Problem requirements -> Your answer should consist of all lines in the listing that hold the word "valves".

Supplied information ->
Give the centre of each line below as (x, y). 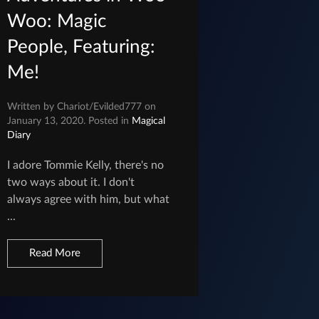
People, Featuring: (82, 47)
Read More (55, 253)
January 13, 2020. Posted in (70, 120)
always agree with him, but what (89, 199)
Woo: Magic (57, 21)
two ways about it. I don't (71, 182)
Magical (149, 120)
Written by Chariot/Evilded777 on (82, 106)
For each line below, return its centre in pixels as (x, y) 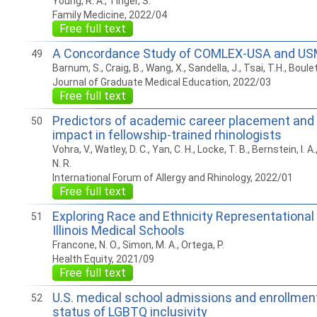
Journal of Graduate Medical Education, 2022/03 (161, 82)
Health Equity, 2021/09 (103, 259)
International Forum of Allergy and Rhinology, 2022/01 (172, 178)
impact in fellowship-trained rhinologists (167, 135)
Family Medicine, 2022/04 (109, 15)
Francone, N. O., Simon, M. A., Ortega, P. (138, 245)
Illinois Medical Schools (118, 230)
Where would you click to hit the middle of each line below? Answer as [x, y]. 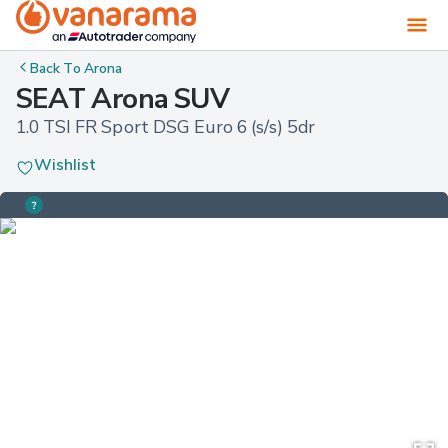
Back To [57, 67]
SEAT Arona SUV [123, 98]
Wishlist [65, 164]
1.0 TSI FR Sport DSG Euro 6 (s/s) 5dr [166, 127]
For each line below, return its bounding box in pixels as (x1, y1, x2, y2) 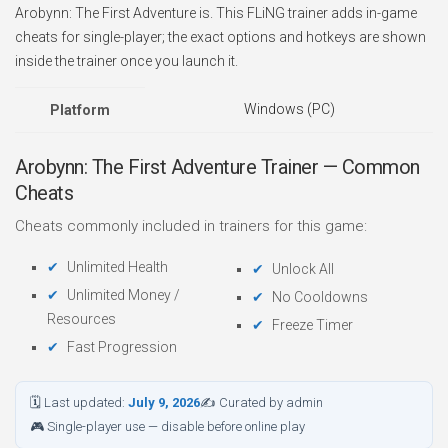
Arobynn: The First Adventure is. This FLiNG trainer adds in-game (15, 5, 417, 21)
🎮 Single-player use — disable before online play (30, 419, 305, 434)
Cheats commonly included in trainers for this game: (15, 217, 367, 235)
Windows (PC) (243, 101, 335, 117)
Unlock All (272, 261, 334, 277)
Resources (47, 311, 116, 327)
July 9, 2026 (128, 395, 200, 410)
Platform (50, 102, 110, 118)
--
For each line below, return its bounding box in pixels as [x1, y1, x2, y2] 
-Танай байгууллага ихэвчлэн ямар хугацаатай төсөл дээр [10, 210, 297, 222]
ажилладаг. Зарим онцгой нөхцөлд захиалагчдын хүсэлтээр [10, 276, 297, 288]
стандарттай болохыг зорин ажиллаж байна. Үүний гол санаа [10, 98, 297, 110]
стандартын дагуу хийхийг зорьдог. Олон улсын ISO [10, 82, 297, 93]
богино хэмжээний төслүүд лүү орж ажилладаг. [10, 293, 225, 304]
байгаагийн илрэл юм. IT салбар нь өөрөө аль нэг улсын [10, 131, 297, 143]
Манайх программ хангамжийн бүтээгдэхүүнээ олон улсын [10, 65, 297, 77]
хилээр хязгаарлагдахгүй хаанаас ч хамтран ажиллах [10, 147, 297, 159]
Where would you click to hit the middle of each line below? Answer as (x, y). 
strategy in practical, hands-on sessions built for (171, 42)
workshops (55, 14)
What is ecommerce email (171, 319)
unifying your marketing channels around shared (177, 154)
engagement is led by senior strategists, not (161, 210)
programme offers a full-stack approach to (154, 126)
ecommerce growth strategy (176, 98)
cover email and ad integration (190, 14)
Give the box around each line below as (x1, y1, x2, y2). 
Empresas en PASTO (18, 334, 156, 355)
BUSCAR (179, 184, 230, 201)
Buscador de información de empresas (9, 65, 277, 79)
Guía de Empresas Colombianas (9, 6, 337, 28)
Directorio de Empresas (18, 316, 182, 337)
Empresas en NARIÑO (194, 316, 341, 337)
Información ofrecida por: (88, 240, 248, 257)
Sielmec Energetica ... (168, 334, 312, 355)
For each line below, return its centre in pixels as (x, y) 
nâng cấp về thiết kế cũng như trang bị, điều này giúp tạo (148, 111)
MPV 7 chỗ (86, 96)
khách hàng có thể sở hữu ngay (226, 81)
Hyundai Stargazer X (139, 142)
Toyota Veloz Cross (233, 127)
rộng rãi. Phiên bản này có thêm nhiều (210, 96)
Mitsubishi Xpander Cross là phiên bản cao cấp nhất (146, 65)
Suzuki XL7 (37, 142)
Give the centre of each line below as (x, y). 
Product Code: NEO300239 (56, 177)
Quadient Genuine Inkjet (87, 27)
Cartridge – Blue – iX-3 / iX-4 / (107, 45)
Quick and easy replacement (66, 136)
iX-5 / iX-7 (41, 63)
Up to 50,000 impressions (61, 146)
* * *
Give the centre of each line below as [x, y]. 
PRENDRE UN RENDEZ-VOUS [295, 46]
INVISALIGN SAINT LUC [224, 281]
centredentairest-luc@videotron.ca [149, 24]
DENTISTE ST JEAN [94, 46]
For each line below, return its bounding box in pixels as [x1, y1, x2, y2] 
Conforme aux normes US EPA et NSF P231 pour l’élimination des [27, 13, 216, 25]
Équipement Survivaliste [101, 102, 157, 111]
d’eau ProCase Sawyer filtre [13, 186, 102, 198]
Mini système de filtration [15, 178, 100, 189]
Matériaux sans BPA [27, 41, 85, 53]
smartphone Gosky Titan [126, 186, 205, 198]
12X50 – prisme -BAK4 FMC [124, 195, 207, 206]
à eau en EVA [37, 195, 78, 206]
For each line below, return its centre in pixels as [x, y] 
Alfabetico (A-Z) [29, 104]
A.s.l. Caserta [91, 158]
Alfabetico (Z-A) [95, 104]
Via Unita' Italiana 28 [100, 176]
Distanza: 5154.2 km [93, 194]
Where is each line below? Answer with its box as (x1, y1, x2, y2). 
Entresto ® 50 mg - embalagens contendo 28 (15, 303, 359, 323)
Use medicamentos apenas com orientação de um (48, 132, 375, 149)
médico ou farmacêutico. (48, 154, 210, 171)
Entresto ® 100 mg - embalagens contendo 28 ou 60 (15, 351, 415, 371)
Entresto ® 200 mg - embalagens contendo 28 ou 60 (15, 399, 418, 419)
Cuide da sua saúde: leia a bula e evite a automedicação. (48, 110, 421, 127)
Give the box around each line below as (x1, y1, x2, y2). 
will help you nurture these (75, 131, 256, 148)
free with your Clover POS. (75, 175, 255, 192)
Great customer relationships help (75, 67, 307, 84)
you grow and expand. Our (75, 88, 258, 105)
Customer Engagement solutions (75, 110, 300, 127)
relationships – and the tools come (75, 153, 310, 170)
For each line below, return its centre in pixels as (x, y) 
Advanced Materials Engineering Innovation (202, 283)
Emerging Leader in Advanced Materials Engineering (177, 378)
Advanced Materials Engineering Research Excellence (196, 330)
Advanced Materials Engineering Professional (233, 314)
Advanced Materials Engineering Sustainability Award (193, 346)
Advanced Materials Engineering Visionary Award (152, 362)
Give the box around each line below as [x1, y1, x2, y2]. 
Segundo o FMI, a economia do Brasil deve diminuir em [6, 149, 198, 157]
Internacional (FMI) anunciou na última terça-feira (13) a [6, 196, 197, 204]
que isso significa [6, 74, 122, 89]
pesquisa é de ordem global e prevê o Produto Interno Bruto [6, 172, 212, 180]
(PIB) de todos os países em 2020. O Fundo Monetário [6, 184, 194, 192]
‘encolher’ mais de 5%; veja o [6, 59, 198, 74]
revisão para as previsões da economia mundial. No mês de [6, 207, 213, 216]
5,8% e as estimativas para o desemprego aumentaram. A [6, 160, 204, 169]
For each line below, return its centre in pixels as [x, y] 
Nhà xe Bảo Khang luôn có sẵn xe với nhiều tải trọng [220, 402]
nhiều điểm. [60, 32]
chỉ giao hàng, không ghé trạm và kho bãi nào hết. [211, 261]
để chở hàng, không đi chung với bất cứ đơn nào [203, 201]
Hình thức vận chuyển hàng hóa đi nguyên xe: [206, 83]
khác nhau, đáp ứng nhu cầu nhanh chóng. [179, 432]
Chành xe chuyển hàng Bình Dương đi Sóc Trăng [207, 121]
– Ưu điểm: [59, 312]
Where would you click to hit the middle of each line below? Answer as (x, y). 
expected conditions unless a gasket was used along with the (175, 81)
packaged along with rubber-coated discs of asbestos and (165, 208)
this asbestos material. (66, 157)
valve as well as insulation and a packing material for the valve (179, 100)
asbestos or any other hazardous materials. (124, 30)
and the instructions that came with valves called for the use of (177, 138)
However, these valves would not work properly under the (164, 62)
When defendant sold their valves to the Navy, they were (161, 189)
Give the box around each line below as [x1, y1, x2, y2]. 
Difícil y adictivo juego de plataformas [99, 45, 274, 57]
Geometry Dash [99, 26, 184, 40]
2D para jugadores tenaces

Response for this exercise ->
and the instructions that came with valves called for the use of (177, 138)
However, these valves would not work properly under the (164, 62)
When defendant sold their valves to the Navy, they were (161, 189)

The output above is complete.